CM352 / AMATH342: Computational Methods for Differential Equations

 

 

Instructor: Prof. Hans De Sterck, office: MC5016, email: hdesterck@uwaterloo.ca

Lectures: 9:30-10:20MWF (MC 4042)

Office hours: 4:00-5:00Th (MC5016)

 

 

TA: Paul Ullrich, office: MC5133, email: paullric@math.uwaterloo.ca

Office hours: 12:30-1:30W (MC5133)

 

 

Course Objectives:

Systems of ordinary differential equations (ODEs) are widely used to model processes in a variety of application domains, including weather forecasting, control engineering, biology and finance. This computational mathematics course gives a solid introduction to the numerical methods used to solve systems of ordinary differential equations on computers.

The goal of the course is threefold. You will receive a solid introduction to the theory of numerical methods for differential equations (with derivations of the methods and some proofs). You will learn to implement the computational methods efficiently in Matlab, and you will apply the methods to realistic problems in several fields.

 

 

Prerequisites: CM 271 / CS 371 / AMATH 341 or permission of the instructor (N.B. this will require good grades in CS 370 or both MATH 237/247 and MATH 235/245)

 

 

Tentative Outline:

               I.       Introduction to ODEs and Numerical Methods (12 lectures)

            II.       Linear Multistep Methods for Scalar Initial Value Problems (8 lectures)

         III.       Nonlinear One-step Methods for Scalar Initial Value Problems (3 lectures)

         IV.       Methods for Systems of Initial Value Problems (4 lectures)

            V.       Adaptive methods (3 lectures)

         VI.       Methods for Boundary Value Problems (4 lectures)

      VII.       Stochastic ODE Methods (2 lectures)

 

 

Course Material: Class lectures are the primary source of material for the course. Course notes are available for part of the course.

 

 

Course Website: the ACE system will be used extensively for all course communications.

Reference Material:

Books on reserve in library:

1.       Introduction to numerical computation : analysis and MATLAB¨ illustrations, Lars Elden et al., Studentlitteratur, 2004. (on 1-day reserve in Davis library) (Chapter 10 covers part of what we will learn in this class. This book is also a recommended general reference book for Computational Mathematics methods; available in UW bookstore, and CDN$ 41 or US$39 online.)

2.       A first course in the numerical analysis of differential equations, Iserles, Cambridge University Press, 1997. (Chapters 1-6) (on 1-day reserve in Davis library)

3.       Numerical analysis, Burden and Faires, Thomson Brooks/Cole, 2003-2004-2005. (Chapters 5, 11) (on 1-day reserve in Davis library)

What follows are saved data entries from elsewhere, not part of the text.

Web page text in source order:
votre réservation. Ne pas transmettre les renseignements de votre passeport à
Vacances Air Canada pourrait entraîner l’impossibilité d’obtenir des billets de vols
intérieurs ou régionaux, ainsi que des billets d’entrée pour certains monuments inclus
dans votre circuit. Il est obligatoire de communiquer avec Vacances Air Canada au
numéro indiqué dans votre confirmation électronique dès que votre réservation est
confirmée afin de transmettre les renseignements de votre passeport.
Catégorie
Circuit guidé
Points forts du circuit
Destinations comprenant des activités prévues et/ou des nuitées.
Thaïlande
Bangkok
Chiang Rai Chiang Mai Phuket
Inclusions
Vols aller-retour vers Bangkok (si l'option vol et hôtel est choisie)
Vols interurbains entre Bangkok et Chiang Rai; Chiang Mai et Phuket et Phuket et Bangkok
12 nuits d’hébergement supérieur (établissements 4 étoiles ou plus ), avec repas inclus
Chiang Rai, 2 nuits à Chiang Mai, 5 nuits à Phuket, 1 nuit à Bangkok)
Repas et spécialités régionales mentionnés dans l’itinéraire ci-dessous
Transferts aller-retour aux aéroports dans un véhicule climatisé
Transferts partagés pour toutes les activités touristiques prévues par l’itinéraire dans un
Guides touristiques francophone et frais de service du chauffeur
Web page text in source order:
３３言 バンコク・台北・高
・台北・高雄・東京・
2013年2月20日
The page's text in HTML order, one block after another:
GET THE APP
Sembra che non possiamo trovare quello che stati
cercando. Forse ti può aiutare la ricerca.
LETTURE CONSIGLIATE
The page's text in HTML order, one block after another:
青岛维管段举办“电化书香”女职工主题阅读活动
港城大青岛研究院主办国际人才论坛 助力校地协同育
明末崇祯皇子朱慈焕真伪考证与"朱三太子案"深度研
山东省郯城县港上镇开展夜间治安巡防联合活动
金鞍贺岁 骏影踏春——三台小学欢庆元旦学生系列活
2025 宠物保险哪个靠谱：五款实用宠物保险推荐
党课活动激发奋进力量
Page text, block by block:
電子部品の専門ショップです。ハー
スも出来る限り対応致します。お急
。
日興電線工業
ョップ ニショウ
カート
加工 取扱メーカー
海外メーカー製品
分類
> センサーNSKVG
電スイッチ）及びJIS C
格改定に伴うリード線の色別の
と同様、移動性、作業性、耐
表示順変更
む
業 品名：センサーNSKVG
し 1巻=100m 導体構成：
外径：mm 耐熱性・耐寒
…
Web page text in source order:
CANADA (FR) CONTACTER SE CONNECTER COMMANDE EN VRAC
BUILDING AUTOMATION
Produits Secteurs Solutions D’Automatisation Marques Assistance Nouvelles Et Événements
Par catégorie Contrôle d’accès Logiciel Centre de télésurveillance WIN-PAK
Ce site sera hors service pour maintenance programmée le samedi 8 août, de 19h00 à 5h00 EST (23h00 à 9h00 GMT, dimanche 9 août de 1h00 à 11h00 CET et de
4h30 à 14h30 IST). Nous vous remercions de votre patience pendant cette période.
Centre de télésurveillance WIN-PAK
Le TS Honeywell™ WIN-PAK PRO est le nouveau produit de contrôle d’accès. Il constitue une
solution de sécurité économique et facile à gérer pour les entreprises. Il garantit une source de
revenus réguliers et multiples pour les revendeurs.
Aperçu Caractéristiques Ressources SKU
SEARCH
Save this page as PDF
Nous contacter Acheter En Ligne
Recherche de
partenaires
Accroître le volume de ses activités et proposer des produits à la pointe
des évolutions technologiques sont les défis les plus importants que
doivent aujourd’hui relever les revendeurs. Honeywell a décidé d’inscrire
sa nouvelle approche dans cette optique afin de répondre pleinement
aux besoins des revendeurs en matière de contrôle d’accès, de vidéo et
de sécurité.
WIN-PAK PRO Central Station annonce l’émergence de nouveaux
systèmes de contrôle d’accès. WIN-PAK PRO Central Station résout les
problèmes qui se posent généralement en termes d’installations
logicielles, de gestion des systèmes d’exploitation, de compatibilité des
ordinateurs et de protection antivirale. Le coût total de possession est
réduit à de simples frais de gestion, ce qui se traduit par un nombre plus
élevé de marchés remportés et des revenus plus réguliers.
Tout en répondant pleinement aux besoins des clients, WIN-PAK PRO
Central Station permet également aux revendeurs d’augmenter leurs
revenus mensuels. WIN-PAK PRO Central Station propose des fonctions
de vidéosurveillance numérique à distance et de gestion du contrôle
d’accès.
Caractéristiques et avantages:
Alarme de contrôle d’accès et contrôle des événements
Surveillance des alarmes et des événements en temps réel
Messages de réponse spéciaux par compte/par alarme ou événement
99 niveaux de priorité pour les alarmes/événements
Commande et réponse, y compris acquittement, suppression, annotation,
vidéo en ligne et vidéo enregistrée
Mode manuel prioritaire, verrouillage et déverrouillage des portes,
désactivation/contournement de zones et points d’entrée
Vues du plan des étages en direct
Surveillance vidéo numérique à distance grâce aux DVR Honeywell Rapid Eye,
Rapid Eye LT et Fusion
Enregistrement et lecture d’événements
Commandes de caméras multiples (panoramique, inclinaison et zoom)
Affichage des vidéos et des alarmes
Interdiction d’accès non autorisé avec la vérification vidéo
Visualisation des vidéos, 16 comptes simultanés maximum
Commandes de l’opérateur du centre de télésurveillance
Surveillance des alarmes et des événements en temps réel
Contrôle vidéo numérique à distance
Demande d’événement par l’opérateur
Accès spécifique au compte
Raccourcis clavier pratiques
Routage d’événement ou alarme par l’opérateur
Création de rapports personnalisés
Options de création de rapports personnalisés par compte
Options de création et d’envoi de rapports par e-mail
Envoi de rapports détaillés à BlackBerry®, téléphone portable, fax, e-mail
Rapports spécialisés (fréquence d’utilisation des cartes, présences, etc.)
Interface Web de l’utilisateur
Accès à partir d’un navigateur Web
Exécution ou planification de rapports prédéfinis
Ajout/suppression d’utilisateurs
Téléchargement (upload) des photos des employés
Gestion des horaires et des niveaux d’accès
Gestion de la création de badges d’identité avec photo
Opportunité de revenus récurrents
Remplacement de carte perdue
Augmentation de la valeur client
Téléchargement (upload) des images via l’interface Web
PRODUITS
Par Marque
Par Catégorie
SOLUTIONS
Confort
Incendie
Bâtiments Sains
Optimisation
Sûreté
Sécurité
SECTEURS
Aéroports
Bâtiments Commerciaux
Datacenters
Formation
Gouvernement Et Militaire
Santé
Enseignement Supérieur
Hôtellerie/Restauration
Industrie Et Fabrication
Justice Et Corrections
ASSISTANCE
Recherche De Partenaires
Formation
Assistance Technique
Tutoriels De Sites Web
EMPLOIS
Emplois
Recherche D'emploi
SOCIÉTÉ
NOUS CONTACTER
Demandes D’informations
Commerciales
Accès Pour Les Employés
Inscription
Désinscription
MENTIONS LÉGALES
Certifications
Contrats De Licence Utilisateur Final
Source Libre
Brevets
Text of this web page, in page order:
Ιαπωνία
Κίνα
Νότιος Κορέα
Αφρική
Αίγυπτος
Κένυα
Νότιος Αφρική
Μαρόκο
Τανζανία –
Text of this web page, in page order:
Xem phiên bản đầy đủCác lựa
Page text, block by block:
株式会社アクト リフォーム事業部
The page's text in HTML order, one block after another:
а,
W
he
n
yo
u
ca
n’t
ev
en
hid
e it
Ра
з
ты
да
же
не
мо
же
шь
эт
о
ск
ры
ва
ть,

4.       An introduction to numerical analysis, Atkinson, Wiley, 1989. (Chapter 6) (on 1-day reserve in Davis library)

Online resources:

5.       Finite Difference and Spectral Methods for Ordinary and Partial Differential Equations, Trefethen. (Chapter 1) (download course notes pdf from http://web.comlab.ox.ac.uk/oucl/work/nick.trefethen/pdetext.html)

Reference material on ODEs:

6.       Introduction to (ordinary) differential equations, Wainwright, Course Notes for AM250 (good general background resource for ODEs; available in MC2018, and on 1-day reserve in Davis library)

 

 

Assignments: There will be three Computational Assignments of project nature (22% weight in final grade, programming in Matlab), and four smaller Theoretical Assignments (8% weight in final grade). Tentative topics for the computational projects are Chaos in Fluid Dynamics, Pendulum Motion, and Flame Propagation. There will be an optional Matlab tutorial in the first week of the term. Assignments will generally be due on Fridays.

 

 

Academic Honesty: You are allowed to discuss theoretical and computational assignment problems and your solution strategies with your classmates, but you are not allowed to copy any material. All assignment material that you submit (including written documents, program code and graphical output) should be strictly your own work. Compliance will be actively monitored.

 

 

Exams: Sample practice exams will be provided before the midterm and final exams. Formula sheets will be available for midterm and final exams.

 

 

Final Grade: 20% Midterm Exam, 50% Final Exam, 8% Theoretical Assignments (4), 22% Computational Assignments (3).